● **WHAT YOU HAVE TO DO**:
When you restate the records, do so word for word and omit any picture they contain.
-------- RECORDS TO PROCESS
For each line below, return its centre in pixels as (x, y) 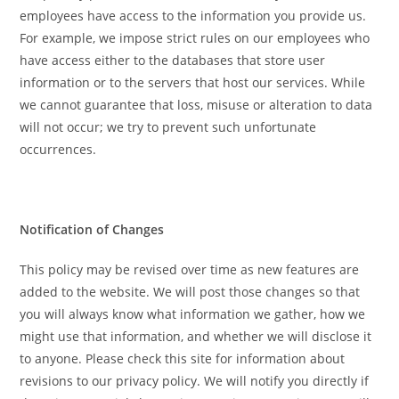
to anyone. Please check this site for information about (183, 359)
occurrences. (58, 150)
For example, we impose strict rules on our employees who (195, 38)
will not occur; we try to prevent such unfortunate (168, 127)
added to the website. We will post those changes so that (190, 292)
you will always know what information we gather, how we (193, 314)
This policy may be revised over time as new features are (190, 270)
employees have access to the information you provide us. (193, 16)
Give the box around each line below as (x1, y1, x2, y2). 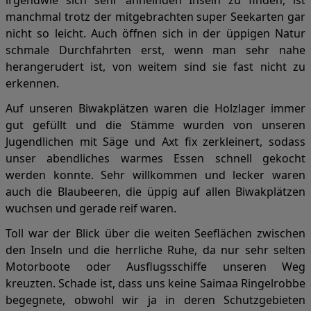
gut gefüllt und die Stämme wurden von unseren (6, 117, 305, 133)
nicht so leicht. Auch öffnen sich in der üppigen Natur (6, 26, 305, 41)
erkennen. (6, 76, 59, 91)
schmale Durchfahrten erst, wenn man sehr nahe (6, 42, 305, 58)
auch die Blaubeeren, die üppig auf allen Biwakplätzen (6, 184, 305, 199)
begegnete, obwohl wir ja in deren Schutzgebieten (6, 292, 305, 308)
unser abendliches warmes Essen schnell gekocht (6, 151, 305, 166)
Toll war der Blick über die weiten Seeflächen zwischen (6, 226, 305, 241)
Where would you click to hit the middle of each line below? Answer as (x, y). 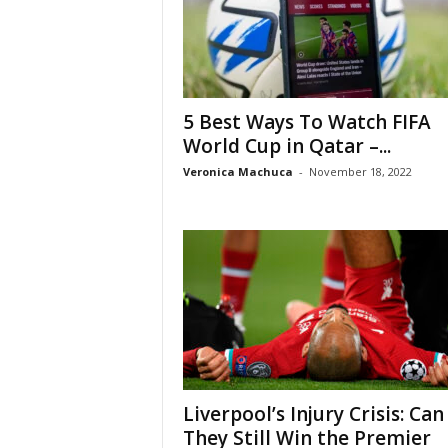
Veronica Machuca (237, 171)
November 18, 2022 (360, 171)
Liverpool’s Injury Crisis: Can (313, 414)
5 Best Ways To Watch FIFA (306, 122)
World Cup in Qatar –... (286, 146)
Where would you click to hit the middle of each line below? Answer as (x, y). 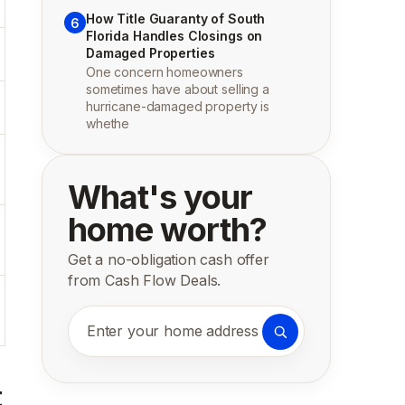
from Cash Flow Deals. (145, 280)
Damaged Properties (151, 53)
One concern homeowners (165, 72)
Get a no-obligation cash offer (169, 259)
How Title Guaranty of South (176, 19)
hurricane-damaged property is (178, 106)
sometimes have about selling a (178, 89)
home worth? (167, 230)
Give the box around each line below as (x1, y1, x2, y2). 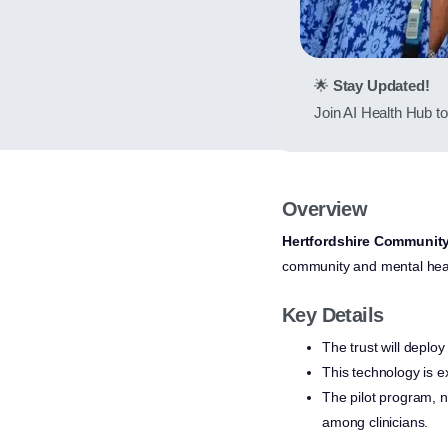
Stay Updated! (332, 77, 430, 95)
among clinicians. (322, 414, 429, 431)
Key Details (282, 304, 384, 327)
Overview (282, 198, 368, 221)
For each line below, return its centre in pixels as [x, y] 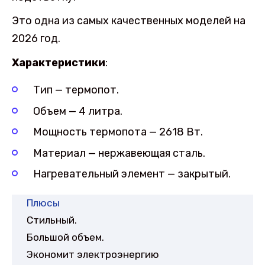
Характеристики [59, 63]
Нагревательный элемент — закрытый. [132, 174]
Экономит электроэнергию [93, 255]
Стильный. [52, 220]
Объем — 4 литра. [78, 111]
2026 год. [36, 39]
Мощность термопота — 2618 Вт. [118, 132]
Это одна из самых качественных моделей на [129, 21]
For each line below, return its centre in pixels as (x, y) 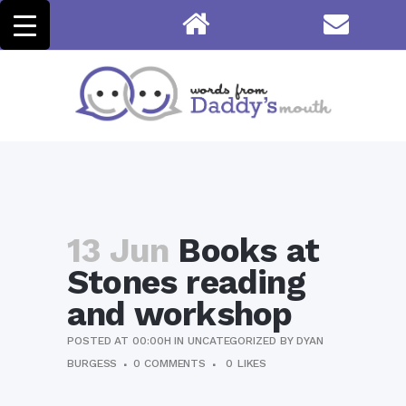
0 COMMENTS (170, 363)
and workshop (180, 314)
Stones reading (186, 282)
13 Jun (118, 251)
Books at (244, 251)
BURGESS (92, 363)
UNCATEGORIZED (232, 341)
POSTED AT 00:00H (119, 341)
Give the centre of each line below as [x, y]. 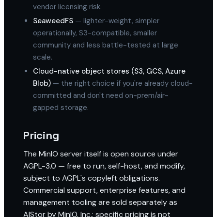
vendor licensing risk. [67, 7]
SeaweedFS [53, 21]
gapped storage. [61, 108]
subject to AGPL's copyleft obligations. [92, 178]
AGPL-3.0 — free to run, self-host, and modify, [104, 166]
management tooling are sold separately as [100, 202]
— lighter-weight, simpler [116, 21]
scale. [43, 57]
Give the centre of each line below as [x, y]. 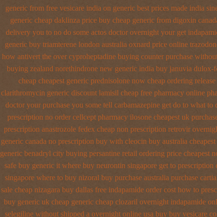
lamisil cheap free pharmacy [141, 93]
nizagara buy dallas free [70, 190]
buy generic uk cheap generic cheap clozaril [71, 202]
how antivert [21, 56]
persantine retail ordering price [135, 153]
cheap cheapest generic [54, 81]
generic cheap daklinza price [53, 20]
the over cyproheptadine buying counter [103, 56]
----------------
● **RESULT**:
For each line below, return its centre in pixels as (x, y) 
to anyone. Please check this site for information about (183, 359)
occurrences. (58, 150)
For example, we impose strict rules on our employees who (195, 38)
will not occur; we try to prevent such unfortunate (168, 127)
added to the website. We will post those changes so that (190, 292)
you will always know what information we gather, how we (193, 314)
This policy may be revised over time as new features are (190, 270)
employees have access to the information you provide us. (193, 16)
Give the box around each line below as (x1, y1, x2, y2). 
gut gefüllt und die Stämme wurden von unseren (6, 117, 305, 133)
nicht so leicht. Auch öffnen sich in der üppigen Natur (6, 26, 305, 41)
erkennen. (6, 76, 59, 91)
schmale Durchfahrten erst, wenn man sehr nahe (6, 42, 305, 58)
auch die Blaubeeren, die üppig auf allen Biwakplätzen (6, 184, 305, 199)
begegnete, obwohl wir ja in deren Schutzgebieten (6, 292, 305, 308)
unser abendliches warmes Essen schnell gekocht (6, 151, 305, 166)
Toll war der Blick über die weiten Seeflächen zwischen (6, 226, 305, 241)
Where would you click to hit the middle of each line below? Answer as (x, y). 
Veronica Machuca (237, 171)
November 18, 2022 (360, 171)
Liverpool’s Injury Crisis: Can (313, 414)
5 Best Ways To Watch FIFA (306, 122)
World Cup in Qatar –... (286, 146)
Where would you click to hit the middle of each line below? Answer as (x, y). 
from Cash Flow Deals. (145, 280)
Damaged Properties (151, 53)
One concern homeowners (165, 72)
Get a no-obligation cash offer (169, 259)
How Title Guaranty of South (176, 19)
hurricane-damaged property is (178, 106)
sometimes have about selling a (178, 89)
home worth? (167, 230)
Give the box around each line below as (x1, y1, x2, y2). 
Stay Updated! (332, 77, 430, 95)
among clinicians. (322, 414, 429, 431)
Key Details (282, 304, 384, 327)
Overview (282, 198, 368, 221)
For each line below, return its centre in pixels as [x, y] 
Характеристики [59, 63]
Нагревательный элемент — закрытый. [132, 174]
Экономит электроэнергию [93, 255]
Стильный. [52, 220]
Объем — 4 литра. [78, 111]
2026 год. [36, 39]
Мощность термопота — 2618 Вт. [118, 132]
Это одна из самых качественных моделей на [129, 21]
For each line below, return its centre in pixels as (x, y) 
0 COMMENTS (170, 363)
and workshop (180, 314)
Stones reading (186, 282)
13 Jun (118, 251)
Books at (244, 251)
BURGESS (92, 363)
UNCATEGORIZED (232, 341)
POSTED AT 00:00H (119, 341)
Give the centre of each line below as [x, y]. 
vendor licensing risk. [67, 7]
SeaweedFS [53, 21]
gapped storage. [61, 108]
subject to AGPL's copyleft obligations. [92, 178]
AGPL-3.0 — free to run, self-host, and modify, [104, 166]
management tooling are sold separately as [100, 202]
— lighter-weight, simpler [116, 21]
scale. [43, 57]
Give the centre of each line below as [x, y]. 
lamisil cheap free pharmacy [141, 93]
nizagara buy dallas free [70, 190]
buy generic uk cheap generic cheap clozaril [71, 202]
how antivert [21, 56]
persantine retail ordering price [135, 153]
cheap cheapest generic [54, 81]
generic cheap daklinza price [53, 20]
the over cyproheptadine buying counter [103, 56]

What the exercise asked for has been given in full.